Nom, sens et avenir : l’interpellation des chercheurs
Dans une intervention très remarquée, Xavier Desjardins a interpellé directement les participants : « Conseil de développement, c’est un nom vraiment bizarre… »
Le terme, a-t-il expliqué, ne dit plus ce qu’est réellement cette instance : un lieu de délibération, d’initiative et d’interpellation démocratique.
Laurence Barthe a prolongé la réflexion en appelant à clarifier la raison d’être des CODEV, voire à repenser leur appellation. Cette redéfinition, selon elle, ne doit pas être défensive mais joyeuse, accessible, et fidèle à l’esprit d’impertinence qui en fait la richesse.
Elle a esquissé plusieurs élargissements possibles :
sortir de l’obsession du périmètre institutionnel et travailler sur les communs (mobilité, biodiversité, alimentation) ;
bâtir des solidarités d’ingénierie entre territoires pour mutualiser les ressources ;
cultiver trois compétences clés : la facilitation, la médiation et la diplomatie ;
aller vers une démocratie plus inclusive, qui cherche sans relâche celles et ceux qui ne sont jamais là.
Une citoyenneté intercommunale en devenir
Au terme de ces Rencontres, un constat s’impose : la citoyenneté intercommunale n’est pas une évidence, mais une construction patiente.
Les conseils de développement se trouvent à la croisée des chemins : ils ne sont ni des contre-pouvoirs ni de simples chambres d’avis.
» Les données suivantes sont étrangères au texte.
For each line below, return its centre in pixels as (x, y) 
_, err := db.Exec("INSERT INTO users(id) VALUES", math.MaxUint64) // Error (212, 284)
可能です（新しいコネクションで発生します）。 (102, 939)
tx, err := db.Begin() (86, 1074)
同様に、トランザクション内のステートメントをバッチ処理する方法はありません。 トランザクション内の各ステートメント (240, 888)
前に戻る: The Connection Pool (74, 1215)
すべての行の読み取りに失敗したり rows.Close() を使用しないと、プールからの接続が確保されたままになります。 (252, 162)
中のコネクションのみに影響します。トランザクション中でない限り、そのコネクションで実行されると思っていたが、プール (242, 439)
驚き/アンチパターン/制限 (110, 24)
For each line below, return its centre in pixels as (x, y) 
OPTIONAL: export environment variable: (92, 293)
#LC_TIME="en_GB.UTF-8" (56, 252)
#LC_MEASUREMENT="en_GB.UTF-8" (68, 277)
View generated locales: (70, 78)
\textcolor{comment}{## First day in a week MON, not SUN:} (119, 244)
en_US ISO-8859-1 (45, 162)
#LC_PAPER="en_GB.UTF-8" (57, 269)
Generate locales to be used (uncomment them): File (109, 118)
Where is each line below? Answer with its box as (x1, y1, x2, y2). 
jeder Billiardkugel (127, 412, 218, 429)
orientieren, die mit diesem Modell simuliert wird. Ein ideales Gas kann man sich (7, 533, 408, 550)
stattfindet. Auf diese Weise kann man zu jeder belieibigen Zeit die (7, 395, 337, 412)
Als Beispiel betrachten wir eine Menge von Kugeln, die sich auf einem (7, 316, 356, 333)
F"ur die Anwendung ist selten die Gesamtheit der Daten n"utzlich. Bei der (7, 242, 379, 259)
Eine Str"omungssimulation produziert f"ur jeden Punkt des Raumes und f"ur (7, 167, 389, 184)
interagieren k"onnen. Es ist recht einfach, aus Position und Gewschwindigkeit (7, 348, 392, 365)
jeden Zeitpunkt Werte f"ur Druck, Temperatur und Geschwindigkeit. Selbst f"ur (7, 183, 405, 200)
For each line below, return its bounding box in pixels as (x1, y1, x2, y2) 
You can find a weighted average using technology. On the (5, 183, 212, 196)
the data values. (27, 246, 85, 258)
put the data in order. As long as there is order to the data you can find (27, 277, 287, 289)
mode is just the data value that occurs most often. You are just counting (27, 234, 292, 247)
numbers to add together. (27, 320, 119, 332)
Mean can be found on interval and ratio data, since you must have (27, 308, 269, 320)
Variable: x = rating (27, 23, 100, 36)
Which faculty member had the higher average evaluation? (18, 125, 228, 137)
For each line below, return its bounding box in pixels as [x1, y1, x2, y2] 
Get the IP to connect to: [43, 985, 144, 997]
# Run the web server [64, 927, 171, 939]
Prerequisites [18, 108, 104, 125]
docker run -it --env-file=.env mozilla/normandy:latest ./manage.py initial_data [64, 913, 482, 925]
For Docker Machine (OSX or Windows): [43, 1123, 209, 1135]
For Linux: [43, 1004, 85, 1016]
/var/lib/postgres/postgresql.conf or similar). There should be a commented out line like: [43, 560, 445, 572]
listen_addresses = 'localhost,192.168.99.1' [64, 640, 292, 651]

Ils sont des espaces de respiration démocratique, capables d’articuler la complexité du monde local, de faire dialoguer le sensible et le rationnel, les colères et les enthousiasmes.
Reste à leur donner la place qu’ils méritent. Celle d’acteurs à part entière de la vie publique intercommunale, porteurs d’une promesse : celle d’une démocratie qui ne se contente plus de représenter, mais qui associe, relie et éclaire.